Астольф де Кюстин
Россия в 1839 году
Том второй
Письмо двадцать первое
Петербург, 2 августа 1839 года{1}, полночь.
Нынче вечером я в последний раз гулял по этому необыкновенному городу; я прощался с Петербургом… Прощанье! Это магическое слово! Оно наполняет местность и людей неизъяснимым очарованием. Отчего сегодня Петербург показался мне особенно красивым? Оттого, что я видел его в последний раз. Значит, сила воображения, коим одарена наша душа, способна преобразить мир, чей облик неизменно является для нас не более чем отражением нашего внутреннего мира? Те, кто утверждают, что вне нас ничто не существует, быть может, правы; но я, философ, метафизик, чья единственная цель — естественно и непринужденно высказывать все, что приходит мне на ум, вечно задаюсь неразрешимыми вопросами и безуспешно пытаюсь проникнуть в тайну этого очарования. Мучительные раздумья, самый большой изъян моего стиля, происходят из желания выразить невыразимое: в погоне за невозможным тают мои силы, тускнеют слова, истощаются чувства и страсти… Нашим мечтам, нашим грезам так же далеко до ясных мыслей, как сияющей на горизонте гряде облаков — до уходящего в небо горного хребта, на который она издали похожа. Никакими словами не передать мимолетных причуд фантазии, они ускользают от пера писателя, как сверкающие жемчужины стремительного потока — от сетей рыбака.
Объясните мне, каким образом мысль о предстоящем отъезде может изменить облик местности. Когда я думаю о том, что смотрю на эти края в последний раз, мне кажется, будто я вижу их впервые.
Существование наше полно бурного движения, если сравнить его с неподвижностью окружающих нас предметов, и все, что напоминает о краткости нашей жизни, приводит нас в восхищение. Мы быстро несемся по течению и мним, будто все, что остается на берегу, неподвластно времени; вода в потоке должна верить в бессмертие древа, дарящего ей сень; мир кажется нам вечным — столь мимолетно наше существование.
Быть может, жизнь путешественника так богата переживаниями оттого, что складывается из приездов и отъездов, а отъезд есть репетиция смерти. Несомненно, люди потому и видят в розовом свете то, что они покидают; впрочем, у этого обстоятельства есть еще одна причина, о которой я сейчас решаюсь упомянуть лишь вскользь.
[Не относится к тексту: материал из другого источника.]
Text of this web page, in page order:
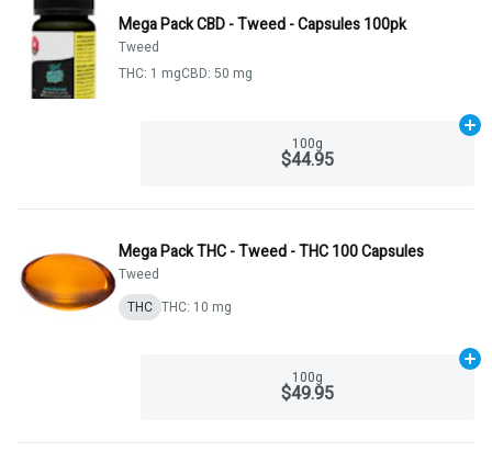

В иных душах любовь к независимости доходит до страсти; боязнь всяческих уз заставляет человека привязываться лишь к тому, что ему суждено вскоре покинуть, ибо ввиду близкой разлуки нежные чувства ни к чему его не обязывают. Он может восторгаться безнаказанно: ведь завтра он уезжает! Разве отъезд не проявление свободы? Расставанье освобождает от пут чувства; человек может, не подвергаясь ни малейшей опасности, всласть восхищаться тем, чего он никогда больше не увидит; он всецело предается своим сердечным склонностям без страха и стесненья: он знает, что за спиной у него крылья! Но когда, вдоволь насладившись умением расправлять и складывать их, он начинает чувствовать, что силы его на исходе; когда он замечает, что путешествие уже не столько просвещает, сколько утомляет его, значит, пришло время вернуться домой и отдохнуть; я вижу, что этот день скоро наступит и для меня.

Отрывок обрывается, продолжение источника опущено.